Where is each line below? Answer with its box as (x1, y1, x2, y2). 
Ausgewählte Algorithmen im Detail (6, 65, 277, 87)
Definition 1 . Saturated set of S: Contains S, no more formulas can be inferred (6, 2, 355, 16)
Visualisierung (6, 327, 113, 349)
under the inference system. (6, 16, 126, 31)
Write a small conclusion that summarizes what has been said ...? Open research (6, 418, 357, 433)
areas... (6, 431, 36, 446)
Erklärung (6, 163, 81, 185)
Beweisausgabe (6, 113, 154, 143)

...

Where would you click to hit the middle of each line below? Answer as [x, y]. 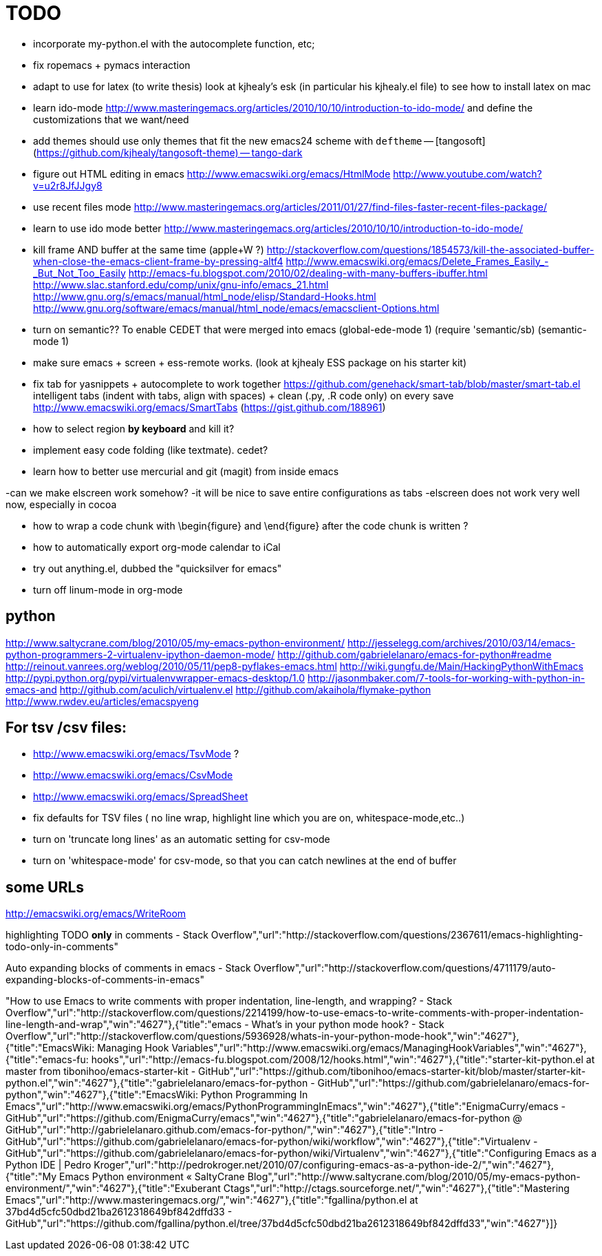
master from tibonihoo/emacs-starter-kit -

--

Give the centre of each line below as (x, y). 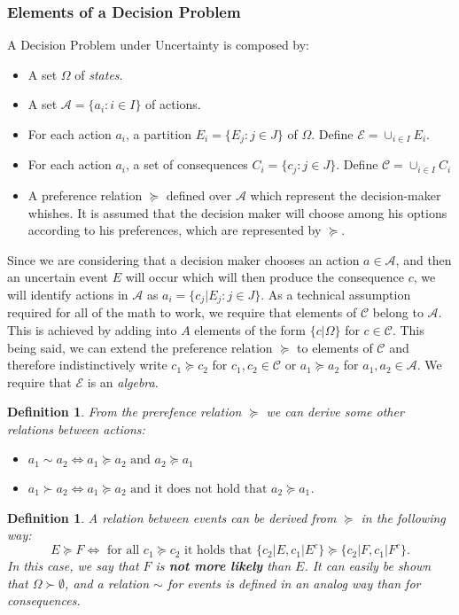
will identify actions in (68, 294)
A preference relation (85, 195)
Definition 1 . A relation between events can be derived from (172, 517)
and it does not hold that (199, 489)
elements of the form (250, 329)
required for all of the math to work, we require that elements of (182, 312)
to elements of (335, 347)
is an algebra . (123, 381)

_What you have to do_:
An exact copy of the lines above, from the one containing "Definition 1 . A" through the one containing "is an algebra . (123, 381)", is the whole of the answer.

_Exercise output_:
Definition 1 . A relation between events can be derived from (172, 517)
and it does not hold that (199, 489)
elements of the form (250, 329)
required for all of the math to work, we require that elements of (182, 312)
to elements of (335, 347)
is an algebra . (123, 381)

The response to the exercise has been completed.